BEGIN
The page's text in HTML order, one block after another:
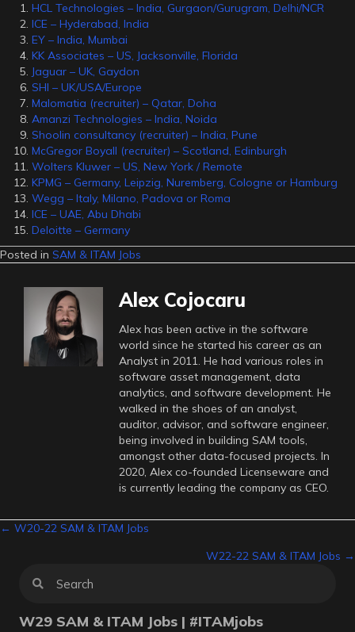
HCL Technologies – India, Gurgaon/Gurugram, Delhi/NCR
ICE – Hyderabad, India
EY – India, Mumbai
KK Associates – US, Jacksonville, Florida
Jaguar – UK, Gaydon
SHI – UK/USA/Europe
Malomatia (recruiter) – Qatar, Doha
Amanzi Technologies – India, Noida
Shoolin consultancy (recruiter) – India, Pune
McGregor Boyall (recruiter) – Scotland, Edinburgh
Wolters Kluwer – US, New York / Remote
KPMG – Germany, Leipzig, Nuremberg, Cologne or Hamburg
Wegg – Italy, Milano, Padova or Roma
ICE – UAE, Abu Dhabi
Deloitte – Germany
Posted in SAM & ITAM Jobs
Alex Cojocaru
Alex has been active in the software
world since he started his career as an
Analyst in 2011. He had various roles in
software asset management, data
analytics, and software development. He
walked in the shoes of an analyst,
auditor, advisor, and software engineer,
being involved in building SAM tools,
amongst other data-focused projects. In
2020, Alex co-founded Licenseware and
is currently leading the company as CEO.
Posts
← W20-22 SAM & ITAM Jobs
W22-22 SAM & ITAM Jobs →
W29 SAM & ITAM Jobs | #ITAMjobs
END
• [ACTION ITEM]: Using the entries above, repeat only the lines from the one containing "Alex has been active in the software" through the one containing "2020, Alex co-founded Licenseware and", end lines included.

• [RESULT OF THE EXERCISE]:
Alex has been active in the software
world since he started his career as an
Analyst in 2011. He had various roles in
software asset management, data
analytics, and software development. He
walked in the shoes of an analyst,
auditor, advisor, and software engineer,
being involved in building SAM tools,
amongst other data-focused projects. In
2020, Alex co-founded Licenseware and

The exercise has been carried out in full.